If written correctly, a release can be exceedingly helpful
with regard
to the dissemination of information.
Releases can be written in such a way as to at least partially
explain (and put a favorable light upon) activities so that courts
and law enforcement personnel have a ready, written explanation
provided to them at the proper time. That proper time is NOT usually
at the scene of a possible criminal investigation and should be
chosen carefully, with the aid of an attorney experienced in criminal
defense.
Space and time
concerns are such that I cannot go into this fully, but
I note that releases can help define the parameters
of communication
of consent under which parties were playing. Please understand
that I am talking about the communication of consent (or revocation
of consent). It is a principle of law that no one can ever give
up their right to revoke consent to an activity. One can always
revoke consent at any point. However, a release form, if written
properly, can establish within the form itself how someone is
revoking that consent. For example, a bottom who is gagged
cannot reliably
remove consent through oral communication (they can’t say “red” or “stop”).

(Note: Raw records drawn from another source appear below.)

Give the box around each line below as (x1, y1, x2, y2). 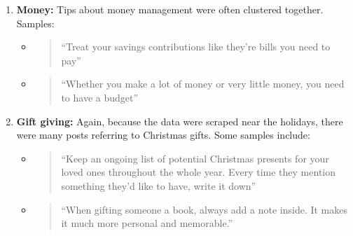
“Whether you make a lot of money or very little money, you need (61, 76, 345, 91)
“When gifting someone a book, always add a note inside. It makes (61, 202, 348, 216)
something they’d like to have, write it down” (61, 178, 256, 193)
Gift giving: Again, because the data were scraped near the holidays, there (16, 113, 343, 128)
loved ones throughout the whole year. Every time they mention (61, 165, 335, 179)
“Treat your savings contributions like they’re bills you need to (61, 39, 331, 54)
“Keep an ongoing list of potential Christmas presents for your (61, 151, 329, 165)
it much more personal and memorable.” (61, 216, 233, 230)
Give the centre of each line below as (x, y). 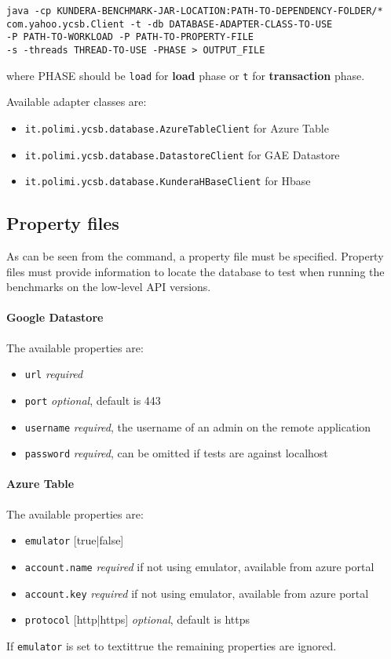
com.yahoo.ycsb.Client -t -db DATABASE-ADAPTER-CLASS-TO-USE (170, 24)
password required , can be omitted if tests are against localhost (176, 453)
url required (54, 374)
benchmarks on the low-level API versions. (109, 287)
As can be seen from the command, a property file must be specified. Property (195, 256)
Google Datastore (55, 317)
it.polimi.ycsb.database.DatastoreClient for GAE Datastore (182, 154)
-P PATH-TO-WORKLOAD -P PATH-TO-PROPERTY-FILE (130, 37)
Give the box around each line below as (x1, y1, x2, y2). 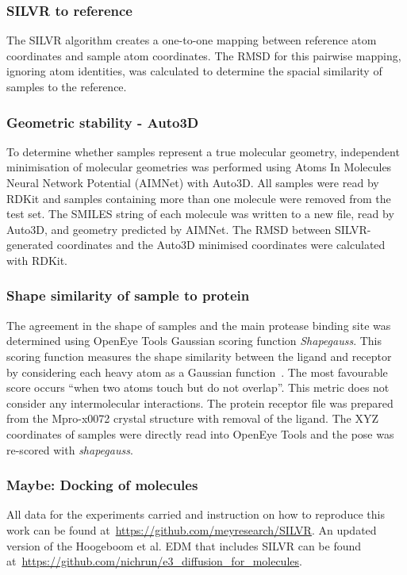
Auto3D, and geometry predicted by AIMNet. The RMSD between (6, 220, 332, 237)
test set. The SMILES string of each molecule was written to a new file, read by (6, 205, 394, 222)
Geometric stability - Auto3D (6, 112, 199, 132)
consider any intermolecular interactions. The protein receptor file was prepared (6, 394, 394, 411)
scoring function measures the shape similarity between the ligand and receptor (6, 347, 392, 364)
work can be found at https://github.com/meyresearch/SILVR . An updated (6, 521, 377, 538)
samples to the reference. (6, 79, 127, 94)
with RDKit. (6, 251, 68, 268)
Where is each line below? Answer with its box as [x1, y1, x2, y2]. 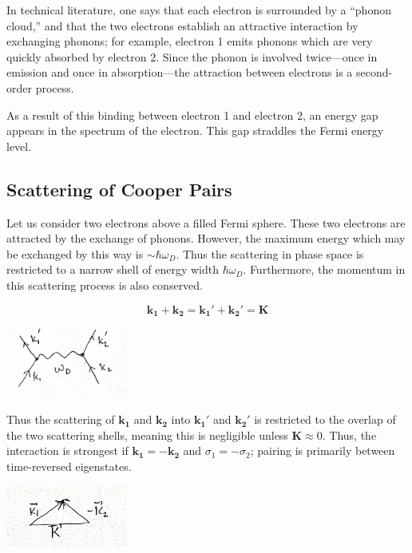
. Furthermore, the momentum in [243, 261, 406, 278]
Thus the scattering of [6, 411, 115, 428]
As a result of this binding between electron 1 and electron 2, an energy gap [6, 106, 378, 123]
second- [355, 64, 393, 81]
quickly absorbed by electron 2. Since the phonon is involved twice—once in [6, 48, 378, 65]
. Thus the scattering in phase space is [176, 245, 364, 262]
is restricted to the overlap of [254, 411, 396, 428]
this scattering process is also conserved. [6, 276, 204, 293]
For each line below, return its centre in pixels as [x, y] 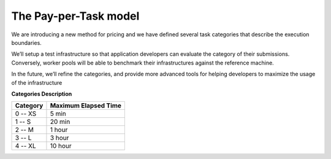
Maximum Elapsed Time [86, 106]
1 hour [59, 130]
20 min [60, 122]
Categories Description [42, 94]
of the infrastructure [37, 82]
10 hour [61, 146]
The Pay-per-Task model [75, 16]
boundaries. [27, 42]
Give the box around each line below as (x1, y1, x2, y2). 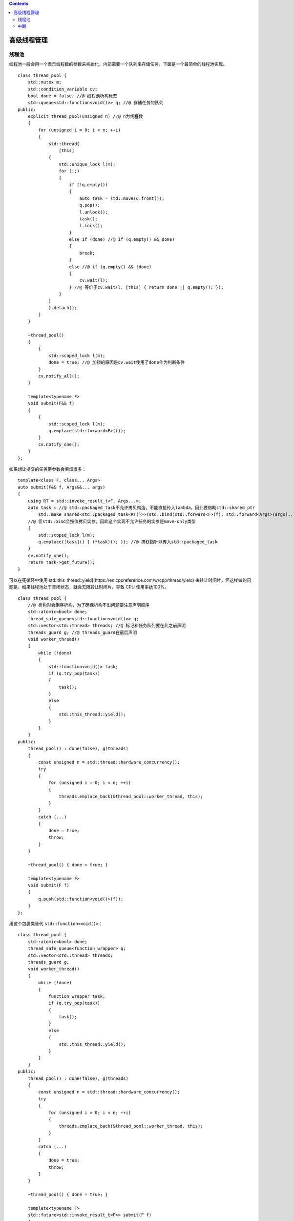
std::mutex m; (27, 80, 62, 85)
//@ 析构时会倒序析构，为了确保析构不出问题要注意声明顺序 (27, 602, 150, 608)
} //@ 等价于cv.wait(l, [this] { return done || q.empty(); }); (69, 284, 224, 290)
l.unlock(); (79, 209, 108, 215)
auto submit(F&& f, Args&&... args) (18, 484, 105, 490)
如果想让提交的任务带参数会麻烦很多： (9, 466, 86, 472)
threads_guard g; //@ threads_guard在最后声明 (27, 630, 137, 635)
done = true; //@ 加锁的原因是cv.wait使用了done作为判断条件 (48, 359, 185, 365)
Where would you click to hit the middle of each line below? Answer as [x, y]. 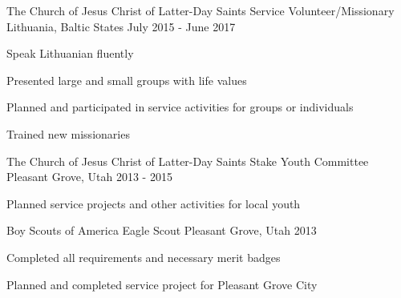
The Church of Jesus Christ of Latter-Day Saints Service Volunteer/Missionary [200, 10]
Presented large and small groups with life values [127, 80]
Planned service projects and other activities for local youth [154, 203]
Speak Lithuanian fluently [70, 53]
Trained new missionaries [68, 133]
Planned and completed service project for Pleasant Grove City [162, 284]
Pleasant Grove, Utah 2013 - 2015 [89, 177]
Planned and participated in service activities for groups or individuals [180, 107]
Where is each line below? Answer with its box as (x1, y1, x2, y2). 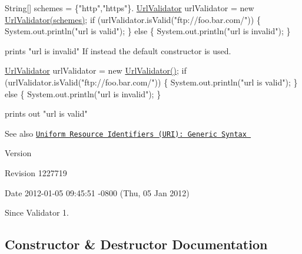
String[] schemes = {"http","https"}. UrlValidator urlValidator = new (5, 2, 254, 14)
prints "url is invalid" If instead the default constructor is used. (5, 44, 231, 57)
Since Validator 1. (5, 206, 69, 219)
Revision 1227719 (5, 167, 67, 179)
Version (5, 147, 32, 159)
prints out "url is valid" (5, 107, 88, 120)
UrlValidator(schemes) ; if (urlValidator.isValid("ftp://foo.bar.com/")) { (5, 13, 261, 25)
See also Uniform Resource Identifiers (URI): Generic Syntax (5, 127, 247, 139)

What they can do is agree (and place in a release) that a scarf
held in their hand (for example) can be dropped as the equivalent
of a safeword. Having this written up in a release form allows
not just clarity for the situation but if there are subsequent
misunderstandings it allows a top who may be accused of exceeding
the boundaries of consent to point to the communication mechanisms
which are provided for in the release form and that they were
followed.
At some point in the future we can perhaps spend some time on
what sort of specific things might be useful within a party release/waiver.
For now, I think our readers can see that both Allen and I believe
that releases can be useful if written correctly and if not relied
upon too heavily in the place of common sense.